To improve response quality, the Chain of Thought (CoT) method has been adopted, which involves developing a series of reasoning steps leading to the final answer.

Advantages of CoT:

  • Coherence: A step-by-step process reduces inconsistencies.
  • Explainability: Helps understand how a conclusion was reached.
  • Error reduction: Breaking problems down decreases the likelihood of errors in a single inference jump.

However, while CoT improves responses, it does not imply AGI. “Thinking out loud” does not equate to full comprehension or adaptability across diverse domains.

4. LLM: The “Linguistic Brain,” Not the Complete Nervous System

While an LLM is effective at processing and generating language and even performing basic reasoning, true AGI must cover several key aspects:

Access to Multiple Modalities

AGI should be capable of:

  • Analyzing images.
  • Understanding sounds.
  • Processing structured data.
  • Managing diverse information sources efficiently.

A text-only trained LLM must be complemented to “perceive” and “act” in other domains.

Long-Term Planning and Learning

A general intelligence must:

  • Learn and adapt dynamically.
  • Reconfigure its own architecture.
  • Apply planning strategies to solve complex problems.

Memory and Continuous Context

Expanding context windows or using retrieval-augmented generation (RAG) solutions is insufficient since an LLM’s memory is limited and ephemeral. AGI requires deep, persistent memory that evolves over time.

Interaction and Agency

Beyond answering questions, AGI must:

  • Make autonomous decisions.
  • Act in real-world environments.
  • Set and pursue its own goals.

An LLM alone lacks mechanisms for autonomous action, making orchestration systems essential.

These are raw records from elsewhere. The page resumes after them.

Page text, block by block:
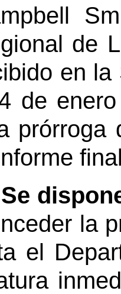
de
en la
de
prórroga
Se
la
el
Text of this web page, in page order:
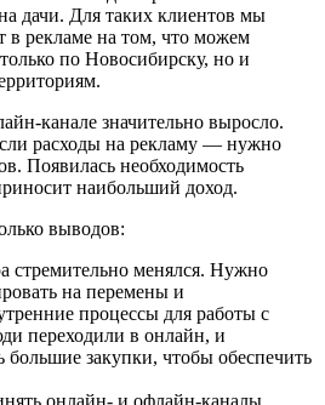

5. Toward an Integrated Architecture: Beyond LLMs

The idea that AGI will emerge simply by scaling an LLM is shifting toward the vision of an integrated architecture or ecosystem composed of specialized subsystems. This approach includes:

  • Symbolic and rule-based modules: Essential for tasks requiring precision and deterministic logic.
  • Probabilistic reasoning tools: Complementing natural language handling and statistical processes.
  • Operational agents: Managing processes, interfaces, and leveraging an AI Operating System (AI OS) to delegate tasks.
  • Distributed memory systems: Storing history, learnings, and references persistently.

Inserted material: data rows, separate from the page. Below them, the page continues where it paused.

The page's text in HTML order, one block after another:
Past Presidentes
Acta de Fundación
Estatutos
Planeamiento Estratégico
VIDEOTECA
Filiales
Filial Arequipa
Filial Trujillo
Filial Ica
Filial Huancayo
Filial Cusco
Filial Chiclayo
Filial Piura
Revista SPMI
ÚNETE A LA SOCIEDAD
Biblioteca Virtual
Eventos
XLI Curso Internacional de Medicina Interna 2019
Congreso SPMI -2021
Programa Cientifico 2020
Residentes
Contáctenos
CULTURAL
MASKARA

In this ecosystem, the LLM functions as the “linguistic brain”, but global coordination depends on the integration of all these components.

6. Conclusion: AGI Will Not Be Just an LLM

The notion that AGI will emerge simply by scaling an LLM ignores the inherent complexity of intelligence. While LLMs are powerful language-processing tools, they are only one part of a broader system.

To achieve true general intelligence, we need:

  • Orchestrated ecosystems: Integrating multiple specialized subsystems.
  • Robust reasoning and memory layers: Surpassing the limitations of an isolated language model.
  • Full real-world interaction: Through sensory modalities and adaptable learning.
  • AI OS and autonomous agents: Transforming the LLM’s role into a coordinated component of a “living system” capable of making decisions and acting autonomously.

The future of artificial intelligence points toward hybrid architectures where the power of language is combined with diverse modules and information sources, achieving the integration necessary to reach AGI.

7. The Need for a Holistic Approach to Prepare for AGI

If we continue to focus solely on the evolution of LLMs or multimodal models, we risk being unprepared for the arrival of AGI. Concentrating exclusively on the success of models like DeepSeek R1 or o3-mini can lead to critical mistakes when exploring new business opportunities or launching innovative startups.

It is essential to broaden our perspective and evaluate the complete landscape of artificial intelligence. Instead of disproportionately celebrating isolated advances, we must value and support companies that invest in developing holistic systems. These systems integrate various capabilities—such as reasoning, perception, persistent memory, and agency—and are better positioned to address real-world problems comprehensively. Only through this multidimensional approach can we lay the groundwork for a robust and functional AGI capable of positively transforming the future of technology and business.